Brief
For this exercise, write out the whole listing below exactly, omitting its images.

Data extracts
++++++++++

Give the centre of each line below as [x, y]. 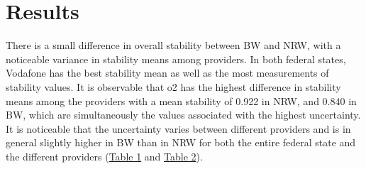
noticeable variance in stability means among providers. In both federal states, [176, 59]
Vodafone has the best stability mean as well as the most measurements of [167, 73]
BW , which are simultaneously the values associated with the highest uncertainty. [183, 115]
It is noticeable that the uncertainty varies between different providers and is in [178, 128]
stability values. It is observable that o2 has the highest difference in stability [173, 86]
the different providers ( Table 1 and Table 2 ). [104, 156]
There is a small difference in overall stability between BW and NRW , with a [173, 45]
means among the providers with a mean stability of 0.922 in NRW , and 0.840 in [181, 100]

++++++++++

Response box
Give the centre of each line below as [x, y]. 
noticeable variance in stability means among providers. In both federal states, [176, 59]
Vodafone has the best stability mean as well as the most measurements of [167, 73]
BW , which are simultaneously the values associated with the highest uncertainty. [183, 115]
It is noticeable that the uncertainty varies between different providers and is in [178, 128]
stability values. It is observable that o2 has the highest difference in stability [173, 86]
the different providers ( Table 1 and Table 2 ). [104, 156]
There is a small difference in overall stability between BW and NRW , with a [173, 45]
means among the providers with a mean stability of 0.922 in NRW , and 0.840 in [181, 100]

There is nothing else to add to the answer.